Campbell Melville Ives

Personal information
- Born: 6 July 2006 (age 19) Dunedin, New Zealand
- Relative: Finley Melville Ives (brother)

Sport
- Country: New Zealand
- Sport: Snowboarding
- Event: Halfpipe

Medal record
Men's snowboarding
Representing New Zealand
Winter Youth Olympics
| Bronze medal – third place | 2024 Gangwon | Big air |

= Campbell Melville Ives =

New Zealand snowboarder (born 2006)

Campbell Melville Ives (born 6 July 2006) is a New Zealand snowboarder.

==Early life==
Melville Ives was born in Dunedin and raised in Wānaka, where he was educated at Mount Aspiring College. His twin brother, Finley, is a freestyle skier.

==Career==
Melville Ives competed at the 2022 FIS Snowboarding Junior World Championships and won a silver medal in the slopestyle event.

He represented New Zealand at the 2024 Winter Youth Olympics and won a bronze medal in the big air event with a score of 153.00. He also finished in fourth place in both the halfpipe and slopestyle events. In March 2025, he competed at the 2025 FIS Snowboarding World Championships and finished in fifth place in the halfpipe event with a score of 80.25.

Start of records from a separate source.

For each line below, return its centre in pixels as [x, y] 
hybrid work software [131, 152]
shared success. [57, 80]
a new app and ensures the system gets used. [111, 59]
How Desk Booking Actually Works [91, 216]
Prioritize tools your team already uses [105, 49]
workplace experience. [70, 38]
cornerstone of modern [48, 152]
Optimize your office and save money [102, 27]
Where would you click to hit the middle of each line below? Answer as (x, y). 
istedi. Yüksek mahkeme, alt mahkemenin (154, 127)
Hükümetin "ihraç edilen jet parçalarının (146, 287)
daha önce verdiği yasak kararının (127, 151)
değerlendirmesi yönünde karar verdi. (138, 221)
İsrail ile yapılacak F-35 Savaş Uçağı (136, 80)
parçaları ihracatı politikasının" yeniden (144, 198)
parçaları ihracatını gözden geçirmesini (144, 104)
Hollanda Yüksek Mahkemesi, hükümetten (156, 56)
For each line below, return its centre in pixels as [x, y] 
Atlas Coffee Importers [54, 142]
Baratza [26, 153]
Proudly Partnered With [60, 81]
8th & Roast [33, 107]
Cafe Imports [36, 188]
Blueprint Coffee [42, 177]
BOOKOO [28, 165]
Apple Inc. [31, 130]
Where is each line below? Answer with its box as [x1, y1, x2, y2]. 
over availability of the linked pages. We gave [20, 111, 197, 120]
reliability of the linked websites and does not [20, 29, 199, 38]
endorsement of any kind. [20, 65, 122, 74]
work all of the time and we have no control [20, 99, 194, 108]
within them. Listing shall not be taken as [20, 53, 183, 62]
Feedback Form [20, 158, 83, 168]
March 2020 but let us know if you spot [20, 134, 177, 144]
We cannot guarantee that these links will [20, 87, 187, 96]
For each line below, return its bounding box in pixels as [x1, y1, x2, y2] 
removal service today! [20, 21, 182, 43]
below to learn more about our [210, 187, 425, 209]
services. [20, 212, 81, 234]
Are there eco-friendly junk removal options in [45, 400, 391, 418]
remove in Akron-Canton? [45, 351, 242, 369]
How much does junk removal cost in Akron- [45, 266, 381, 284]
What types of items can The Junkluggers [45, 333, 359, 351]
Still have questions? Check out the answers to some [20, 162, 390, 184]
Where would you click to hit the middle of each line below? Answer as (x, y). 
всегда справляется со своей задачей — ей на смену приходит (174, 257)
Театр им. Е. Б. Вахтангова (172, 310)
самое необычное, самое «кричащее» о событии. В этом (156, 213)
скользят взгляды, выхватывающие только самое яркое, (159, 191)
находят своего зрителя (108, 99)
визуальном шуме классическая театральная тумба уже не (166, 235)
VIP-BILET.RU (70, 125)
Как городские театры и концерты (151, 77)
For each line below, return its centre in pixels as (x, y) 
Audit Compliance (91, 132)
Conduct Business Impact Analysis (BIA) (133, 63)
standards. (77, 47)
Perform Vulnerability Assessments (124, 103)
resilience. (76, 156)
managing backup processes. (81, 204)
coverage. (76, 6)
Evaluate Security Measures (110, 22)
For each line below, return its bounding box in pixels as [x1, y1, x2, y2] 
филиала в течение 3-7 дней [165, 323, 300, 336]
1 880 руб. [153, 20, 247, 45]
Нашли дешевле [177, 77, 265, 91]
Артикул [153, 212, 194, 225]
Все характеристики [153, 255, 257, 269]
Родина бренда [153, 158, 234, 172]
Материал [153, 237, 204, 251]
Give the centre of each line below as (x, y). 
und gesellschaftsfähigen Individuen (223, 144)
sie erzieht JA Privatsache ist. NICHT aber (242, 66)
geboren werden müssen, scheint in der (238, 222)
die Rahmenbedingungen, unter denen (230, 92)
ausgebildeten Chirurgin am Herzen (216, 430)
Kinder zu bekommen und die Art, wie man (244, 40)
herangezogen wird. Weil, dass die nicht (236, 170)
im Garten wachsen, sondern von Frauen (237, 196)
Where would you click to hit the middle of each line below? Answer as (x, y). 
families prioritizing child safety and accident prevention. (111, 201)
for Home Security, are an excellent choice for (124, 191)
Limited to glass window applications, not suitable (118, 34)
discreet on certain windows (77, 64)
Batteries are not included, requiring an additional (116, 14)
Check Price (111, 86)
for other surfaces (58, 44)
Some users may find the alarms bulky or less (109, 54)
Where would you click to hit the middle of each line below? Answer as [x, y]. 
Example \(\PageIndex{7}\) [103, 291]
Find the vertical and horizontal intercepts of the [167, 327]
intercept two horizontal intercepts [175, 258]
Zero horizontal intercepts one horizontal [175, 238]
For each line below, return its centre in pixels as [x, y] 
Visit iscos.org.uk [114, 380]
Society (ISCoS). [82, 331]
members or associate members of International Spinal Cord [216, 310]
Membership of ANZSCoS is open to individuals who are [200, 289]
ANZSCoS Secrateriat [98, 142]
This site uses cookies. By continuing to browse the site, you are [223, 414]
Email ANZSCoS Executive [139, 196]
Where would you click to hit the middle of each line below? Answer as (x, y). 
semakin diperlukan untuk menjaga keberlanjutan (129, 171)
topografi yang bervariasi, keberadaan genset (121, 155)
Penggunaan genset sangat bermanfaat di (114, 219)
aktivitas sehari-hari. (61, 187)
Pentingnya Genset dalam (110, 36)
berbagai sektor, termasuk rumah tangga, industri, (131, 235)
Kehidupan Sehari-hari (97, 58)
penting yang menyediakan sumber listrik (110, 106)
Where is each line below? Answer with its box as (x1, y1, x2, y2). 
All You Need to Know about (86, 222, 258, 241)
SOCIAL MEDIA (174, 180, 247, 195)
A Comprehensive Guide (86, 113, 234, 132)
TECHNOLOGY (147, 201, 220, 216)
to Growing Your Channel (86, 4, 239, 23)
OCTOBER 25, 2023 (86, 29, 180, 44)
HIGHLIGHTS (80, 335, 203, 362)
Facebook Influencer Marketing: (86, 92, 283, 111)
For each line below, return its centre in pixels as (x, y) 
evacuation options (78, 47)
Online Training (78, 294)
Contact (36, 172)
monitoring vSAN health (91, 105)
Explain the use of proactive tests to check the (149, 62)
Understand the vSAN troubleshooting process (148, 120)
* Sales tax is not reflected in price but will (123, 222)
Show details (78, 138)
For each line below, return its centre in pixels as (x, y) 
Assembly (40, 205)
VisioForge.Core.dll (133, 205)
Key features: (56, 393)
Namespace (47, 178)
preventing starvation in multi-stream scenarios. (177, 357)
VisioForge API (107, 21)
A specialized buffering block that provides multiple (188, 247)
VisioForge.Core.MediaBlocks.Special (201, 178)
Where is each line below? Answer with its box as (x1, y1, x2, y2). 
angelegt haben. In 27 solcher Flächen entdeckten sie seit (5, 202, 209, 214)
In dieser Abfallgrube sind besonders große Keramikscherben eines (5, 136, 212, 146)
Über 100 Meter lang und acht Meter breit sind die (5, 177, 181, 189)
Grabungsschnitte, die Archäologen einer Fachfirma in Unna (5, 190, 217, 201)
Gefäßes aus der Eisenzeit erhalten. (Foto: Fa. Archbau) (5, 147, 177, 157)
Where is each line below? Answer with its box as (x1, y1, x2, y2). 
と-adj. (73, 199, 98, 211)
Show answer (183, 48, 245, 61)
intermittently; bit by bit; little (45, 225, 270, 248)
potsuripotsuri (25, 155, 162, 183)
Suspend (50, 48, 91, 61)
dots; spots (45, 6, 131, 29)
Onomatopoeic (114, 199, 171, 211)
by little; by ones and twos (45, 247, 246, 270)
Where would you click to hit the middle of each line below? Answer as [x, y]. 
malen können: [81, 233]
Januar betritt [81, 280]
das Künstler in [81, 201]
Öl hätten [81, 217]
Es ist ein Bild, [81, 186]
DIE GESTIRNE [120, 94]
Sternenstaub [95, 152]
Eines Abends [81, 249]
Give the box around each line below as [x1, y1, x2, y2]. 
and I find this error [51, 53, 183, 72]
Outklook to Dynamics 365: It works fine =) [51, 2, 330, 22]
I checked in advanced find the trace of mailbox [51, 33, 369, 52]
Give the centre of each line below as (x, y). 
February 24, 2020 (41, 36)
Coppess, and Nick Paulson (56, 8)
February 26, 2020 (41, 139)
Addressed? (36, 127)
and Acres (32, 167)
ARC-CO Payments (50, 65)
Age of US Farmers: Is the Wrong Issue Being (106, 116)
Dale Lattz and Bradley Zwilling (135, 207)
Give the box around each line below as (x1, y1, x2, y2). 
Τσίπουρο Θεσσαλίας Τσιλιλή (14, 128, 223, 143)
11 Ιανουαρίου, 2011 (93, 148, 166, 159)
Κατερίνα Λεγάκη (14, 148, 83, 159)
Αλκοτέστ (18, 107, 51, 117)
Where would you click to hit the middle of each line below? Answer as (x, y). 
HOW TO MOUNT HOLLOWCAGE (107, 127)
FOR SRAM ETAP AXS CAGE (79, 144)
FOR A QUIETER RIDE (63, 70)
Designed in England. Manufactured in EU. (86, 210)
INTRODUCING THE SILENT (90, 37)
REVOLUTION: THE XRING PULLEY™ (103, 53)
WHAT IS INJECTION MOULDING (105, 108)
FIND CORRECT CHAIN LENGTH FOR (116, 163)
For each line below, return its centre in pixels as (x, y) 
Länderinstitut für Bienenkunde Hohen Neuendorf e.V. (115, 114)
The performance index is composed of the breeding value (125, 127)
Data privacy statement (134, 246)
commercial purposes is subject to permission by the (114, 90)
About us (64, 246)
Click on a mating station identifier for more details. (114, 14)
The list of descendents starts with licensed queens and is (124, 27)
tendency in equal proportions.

On 30 October 2025, he was conditionally selected to represent New Zealand at the 2026 Winter Olympics. During the 2025–26 FIS Snowboard World Cup, he earned his first career World Cup podium on 17 January 2026, finishing in second place. He became the first athlete in halfpipe history to land two triple corks in a completed competition run.